Among the entries, find each line that includes the string "book" and list it.

───

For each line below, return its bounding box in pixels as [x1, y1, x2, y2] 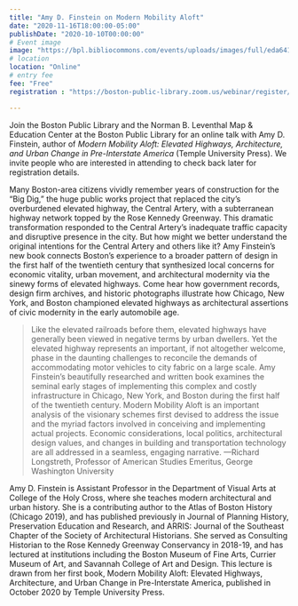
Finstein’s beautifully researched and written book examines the [30, 371, 264, 382]
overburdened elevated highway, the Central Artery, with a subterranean [9, 203, 274, 213]
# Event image [9, 37, 62, 47]
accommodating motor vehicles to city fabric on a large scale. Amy [30, 362, 277, 372]
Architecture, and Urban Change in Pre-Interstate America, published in [9, 577, 271, 587]
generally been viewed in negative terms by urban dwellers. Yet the [30, 333, 278, 344]
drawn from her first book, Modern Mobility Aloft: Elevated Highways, [9, 568, 263, 578]
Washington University [30, 466, 114, 476]

───

• Task response:
Finstein’s beautifully researched and written book examines the [30, 371, 264, 382]
drawn from her first book, Modern Mobility Aloft: Elevated Highways, [9, 568, 263, 578]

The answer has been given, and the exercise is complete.